Il presidente cileno Gabriel Boric ha detto di voler riportare sotto il controllo dello stato le risorse nazionali di litio. Il suo piano, che ammette la possibilità d’investimenti privati, è stato criticato duramente dalle aziende del settore. Boric ha difeso la decisione, sostenendo che l’estrazione e la gestione pubblica del metallo – essenziale per la decarbonizzazione del pianeta e per la crescita della mobilità elettrica – devono essere alla base di “un nuovo modello di sviluppo nazionale. È l’industria del litio a dover essere al servizio delle persone, non il contrario”.

Il piano di Boric prevede la creazione di un’azienda nazionale per il litio, per la quale però serve il via libera del parlamento, controllato dalla destra. Inoltre il piano comporta la necessità di rinegoziare a breve termine i contratti con la cilena Sqm e la statunitense Albemarle, due aziende che hanno concessioni (fino al 2030) per sfruttare le risorse del Salar de Atacama, dove c’è il più importante giacimento di litio nel paese.

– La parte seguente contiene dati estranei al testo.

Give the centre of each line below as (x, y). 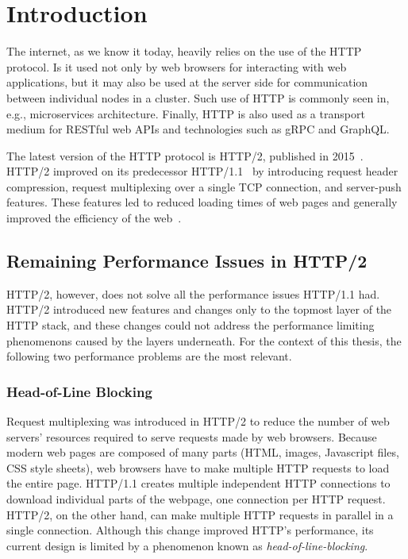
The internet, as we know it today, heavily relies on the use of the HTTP (184, 51)
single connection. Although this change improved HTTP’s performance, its (190, 530)
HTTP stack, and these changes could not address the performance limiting (191, 325)
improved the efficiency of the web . (94, 218)
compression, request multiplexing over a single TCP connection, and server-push (204, 186)
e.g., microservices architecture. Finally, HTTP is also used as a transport (186, 113)
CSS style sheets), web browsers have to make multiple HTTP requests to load (198, 467)
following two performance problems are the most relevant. (149, 356)
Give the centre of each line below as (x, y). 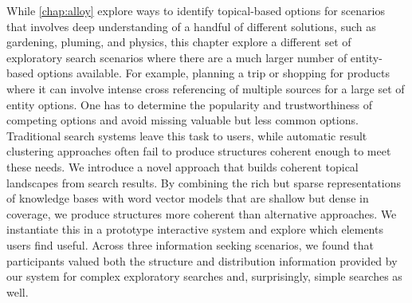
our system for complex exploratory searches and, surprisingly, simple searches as (204, 276)
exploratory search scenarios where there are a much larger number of (177, 57)
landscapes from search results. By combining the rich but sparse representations (204, 182)
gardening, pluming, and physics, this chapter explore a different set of (179, 42)
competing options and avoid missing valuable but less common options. (182, 120)
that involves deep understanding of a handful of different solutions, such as (191, 26)
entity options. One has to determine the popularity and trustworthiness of (190, 104)
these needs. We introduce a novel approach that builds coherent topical (182, 166)
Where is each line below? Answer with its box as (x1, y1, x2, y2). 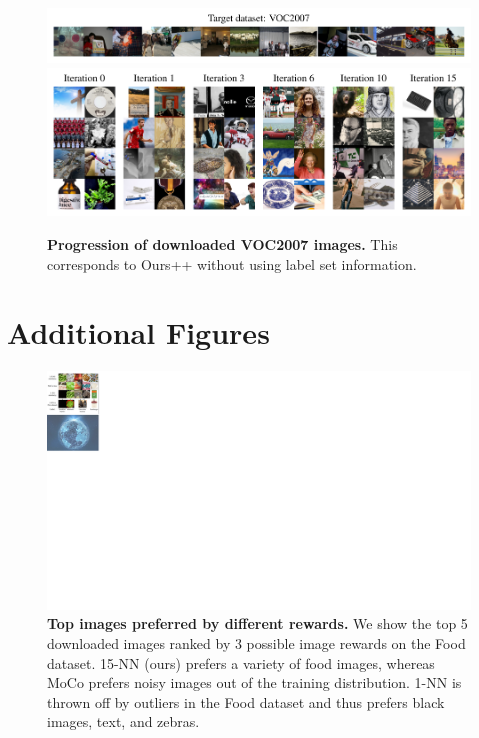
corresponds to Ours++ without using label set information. (47, 253, 417, 274)
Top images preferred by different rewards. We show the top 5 (47, 613, 468, 634)
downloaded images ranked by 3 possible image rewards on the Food (47, 632, 466, 653)
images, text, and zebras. (47, 711, 200, 732)
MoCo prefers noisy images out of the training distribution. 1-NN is (47, 672, 462, 693)
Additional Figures (7, 312, 270, 353)
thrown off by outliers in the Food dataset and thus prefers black (47, 691, 445, 712)
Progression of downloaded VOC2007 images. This (47, 233, 398, 254)
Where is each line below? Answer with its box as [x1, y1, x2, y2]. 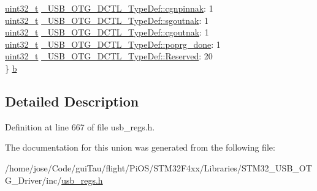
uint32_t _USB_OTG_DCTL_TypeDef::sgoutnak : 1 [5, 13, 208, 26]
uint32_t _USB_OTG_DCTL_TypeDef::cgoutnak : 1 [5, 26, 209, 39]
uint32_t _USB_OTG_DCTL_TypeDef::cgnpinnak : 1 [5, 2, 213, 14]
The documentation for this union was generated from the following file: [5, 141, 275, 154]
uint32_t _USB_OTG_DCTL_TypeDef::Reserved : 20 [5, 50, 213, 62]
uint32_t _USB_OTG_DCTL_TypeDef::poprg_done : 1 [5, 37, 221, 50]
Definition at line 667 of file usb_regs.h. [5, 120, 155, 133]
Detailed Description [5, 91, 139, 110]
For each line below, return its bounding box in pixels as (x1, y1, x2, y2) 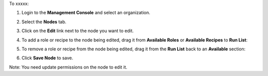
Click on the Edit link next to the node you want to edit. (21, 28, 134, 34)
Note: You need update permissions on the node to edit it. (9, 64, 128, 70)
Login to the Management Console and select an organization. (21, 10, 151, 16)
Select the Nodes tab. (21, 19, 67, 25)
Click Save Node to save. (21, 55, 73, 61)
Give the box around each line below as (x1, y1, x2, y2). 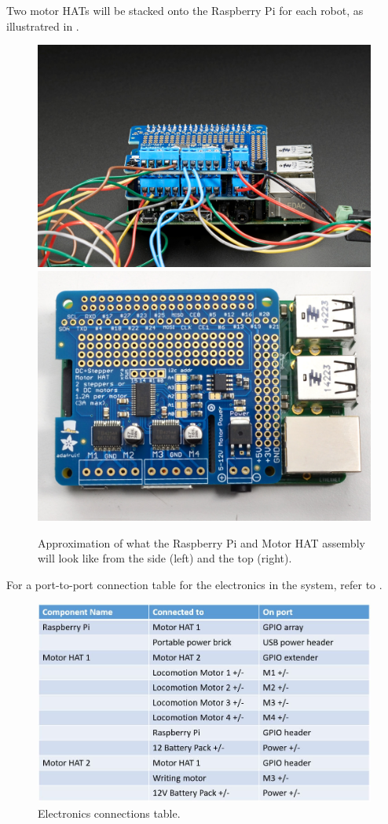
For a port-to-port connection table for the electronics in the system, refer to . (6, 576, 383, 592)
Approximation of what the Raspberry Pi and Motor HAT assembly (38, 534, 365, 551)
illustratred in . (6, 17, 79, 34)
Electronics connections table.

Le due imprese producono complessivamente il 30 per cento del litio estratto a livello mondiale.

Nove miliardi

L’attività mineraria è sempre stata fondamentale per l’economia cilena e ha generato profitti enormi, dal salnitro nell’ottocento al rame nel novecento. Ma lo sfruttamento intensivo delle risorse non ha mai portato all’industrializzazione del paese né ha creato uno sviluppo economico sostenibile.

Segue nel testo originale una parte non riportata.